Carbon Monoxide Inhalation Protects Rat Intestinal Grafts from Ischemia/Reperfusion Injury

Atsunori Nakao^*, Kei Kimizuka^*, Donna B. Stolz, Joao Seda Neto^*, Takashi Kaizu^*, Augustine M. K. Choi, Takashi Uchiyama^¶, Brian S. Zuckerbraun, Michael A. Nalesnik^*||, Leo E. Otterbein and Noriko Murase^*

From the Thomas E. Starzl Transplantation Institute,^* the Center for Biologic Imaging, and the Departments of Surgery, Pulmonary Allergy and Critical Care Medicine, Anesthesiology and Critical Care Medicine,^¶ and Pathology,|| University of Pittsburgh Medical Center, Pittsburgh, Pennsylvania

Carbon monoxide (CO), a byproduct of heme catalysis by heme oxygenases, has been shown to exert anti-inflammatory effects.

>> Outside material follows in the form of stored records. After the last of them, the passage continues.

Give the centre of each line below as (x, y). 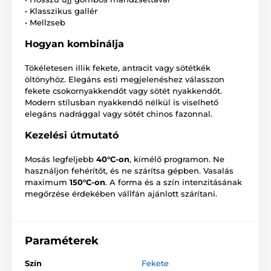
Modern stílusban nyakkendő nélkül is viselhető (122, 103)
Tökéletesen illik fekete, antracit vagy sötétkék (118, 68)
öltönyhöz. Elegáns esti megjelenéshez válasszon (125, 80)
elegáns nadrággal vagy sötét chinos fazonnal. (119, 114)
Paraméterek (62, 241)
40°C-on (113, 159)
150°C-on (87, 182)
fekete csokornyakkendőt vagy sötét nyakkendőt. (123, 91)
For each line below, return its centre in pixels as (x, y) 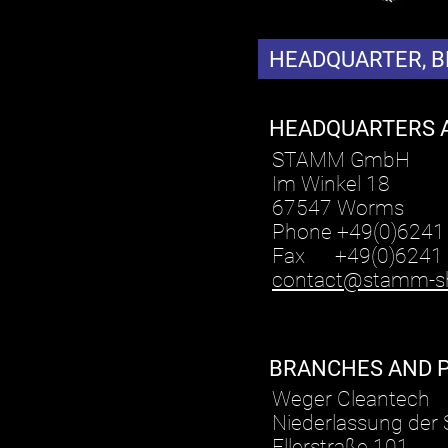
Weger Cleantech (351, 399)
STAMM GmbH (341, 159)
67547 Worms (338, 207)
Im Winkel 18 (331, 183)
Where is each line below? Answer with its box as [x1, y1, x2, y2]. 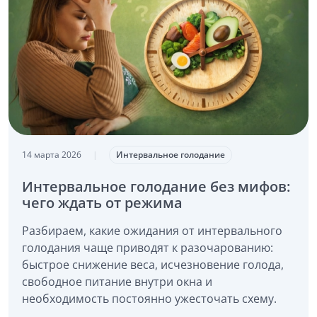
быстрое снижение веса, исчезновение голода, [21, 256, 284, 272]
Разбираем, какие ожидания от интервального [21, 222, 282, 238]
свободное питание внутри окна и [21, 273, 212, 289]
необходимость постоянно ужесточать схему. [21, 290, 277, 306]
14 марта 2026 [21, 148, 81, 161]
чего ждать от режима [21, 192, 183, 212]
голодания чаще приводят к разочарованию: [21, 239, 273, 255]
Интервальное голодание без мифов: [21, 176, 290, 196]
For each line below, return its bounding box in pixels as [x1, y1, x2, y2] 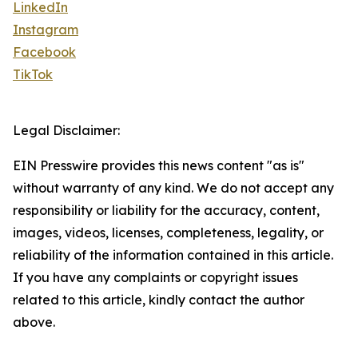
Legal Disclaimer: [13, 122, 120, 139]
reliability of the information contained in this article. [13, 247, 333, 264]
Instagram [13, 22, 78, 38]
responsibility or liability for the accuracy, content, [13, 202, 320, 219]
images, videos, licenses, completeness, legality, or [13, 225, 324, 241]
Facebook [13, 44, 76, 61]
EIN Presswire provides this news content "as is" [13, 157, 304, 174]
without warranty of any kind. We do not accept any [13, 180, 334, 197]
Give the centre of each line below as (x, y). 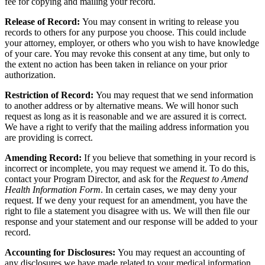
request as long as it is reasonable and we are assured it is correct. (126, 117)
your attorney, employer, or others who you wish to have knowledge (132, 43)
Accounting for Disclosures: (61, 253)
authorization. (30, 75)
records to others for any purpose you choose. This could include (125, 33)
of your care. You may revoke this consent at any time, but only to (127, 54)
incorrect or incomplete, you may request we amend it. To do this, (127, 169)
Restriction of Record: (50, 95)
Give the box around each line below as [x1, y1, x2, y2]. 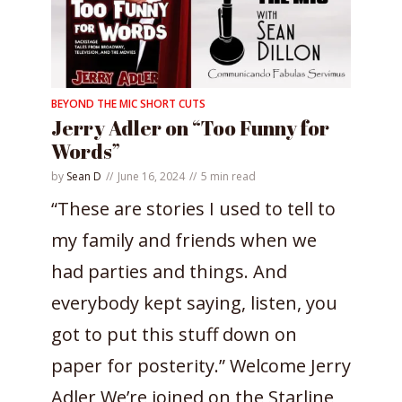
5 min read [201, 168, 256, 184]
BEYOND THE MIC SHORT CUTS [51, 95, 205, 111]
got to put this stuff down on [51, 321, 297, 346]
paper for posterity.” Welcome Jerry [51, 353, 351, 378]
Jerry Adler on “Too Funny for [51, 114, 329, 141]
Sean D [66, 168, 101, 184]
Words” [51, 137, 120, 164]
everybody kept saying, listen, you [51, 290, 337, 315]
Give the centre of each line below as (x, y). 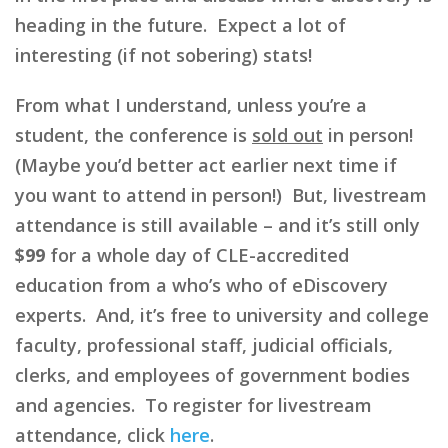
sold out (287, 134)
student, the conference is (133, 134)
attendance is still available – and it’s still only (217, 224)
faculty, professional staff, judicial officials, (204, 344)
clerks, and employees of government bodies (212, 374)
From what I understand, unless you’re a (191, 104)
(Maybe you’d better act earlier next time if (206, 164)
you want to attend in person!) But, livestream (221, 194)
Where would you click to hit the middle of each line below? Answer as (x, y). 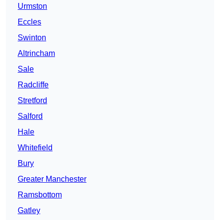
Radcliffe (33, 85)
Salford (30, 116)
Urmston (32, 6)
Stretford (32, 101)
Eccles (29, 22)
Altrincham (36, 54)
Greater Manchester (52, 179)
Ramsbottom (40, 195)
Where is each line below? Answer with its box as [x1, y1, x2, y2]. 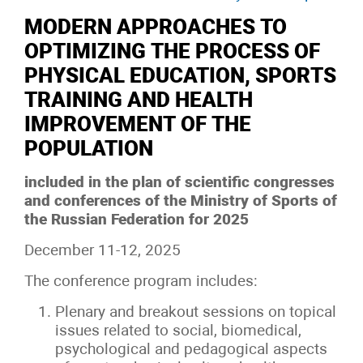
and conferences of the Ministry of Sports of [24, 191, 337, 211]
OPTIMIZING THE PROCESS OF [24, 39, 320, 64]
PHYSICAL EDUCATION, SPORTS [24, 63, 336, 88]
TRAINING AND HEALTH [24, 88, 253, 113]
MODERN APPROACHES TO [24, 15, 287, 40]
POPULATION [24, 136, 153, 161]
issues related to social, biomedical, [55, 321, 302, 340]
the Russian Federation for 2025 [24, 210, 249, 229]
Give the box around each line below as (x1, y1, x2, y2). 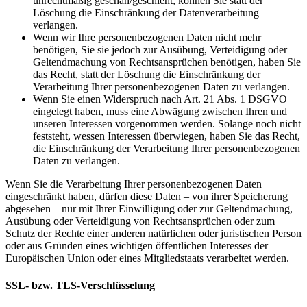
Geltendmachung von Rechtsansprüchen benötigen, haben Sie (33, 56, 301, 69)
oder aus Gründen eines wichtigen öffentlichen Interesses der (5, 240, 268, 252)
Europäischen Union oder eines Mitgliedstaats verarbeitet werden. (5, 252, 289, 265)
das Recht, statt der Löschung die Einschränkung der (33, 69, 260, 81)
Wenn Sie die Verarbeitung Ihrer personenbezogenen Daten (5, 178, 262, 191)
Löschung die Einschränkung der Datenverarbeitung (33, 7, 259, 19)
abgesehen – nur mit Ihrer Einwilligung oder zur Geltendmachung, (5, 203, 293, 215)
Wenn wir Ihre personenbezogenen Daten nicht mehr (33, 32, 261, 44)
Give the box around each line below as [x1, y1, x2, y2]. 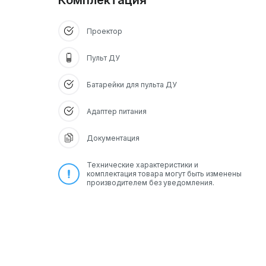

This study examines the cytoprotective efficacy of inhaled CO during intestinal cold ischemia/reperfusion injury associated with small intestinal transplantation. Orthotopic syngenic intestinal transplantation was performed in Lewis rats after 6 hours of cold preservation in University of Wisconsin solution. Three groups were examined: normal untreated controls, control intestinal transplant recipients kept in room air, and recipients exposed to CO (250 ppm) for 1 hour before and 24 hours after surgery. In air grafts, mRNA levels for interleukin-6, cyclooxygenase-2, intracellular adhesion molecule (ICAM-1), and inducible nitric oxide synthase rapidly increased after intestinal transplant. Histopathological analysis revealed severe mucosal erosion, villous congestion, and inflammatory infiltrates. CO effectively blocked an early up-regulation of these mediators, showed less severe histopathological changes, and resulted in significantly improved animal survival of 92% from 58% in air-treated controls. CO also significantly reduced mRNA for proapoptotic Bax, while it up-regulated anti-apoptotic Bcl-2. These changes in CO-treated grafts correlated with well-preserved CD31⁺ vascular endothelial cells, less frequent apoptosis/necrosis in intestinal epithelial and capillary endothelial cells, and improved graft tissue blood circulation. Protective effects of CO in this study were mediated via soluble guanylyl cyclase, because 1H-(1,2,4)oxadiazole (4,3-) quinoxaline-1-one (soluble guanylyl cyclase inhibitor) completely reversed the beneficial effect conferred by CO. Perioperative CO inhalation at a low concentration resulted in protection against ischemia/reperfusion injury to intestinal grafts with prolonged cold preservation.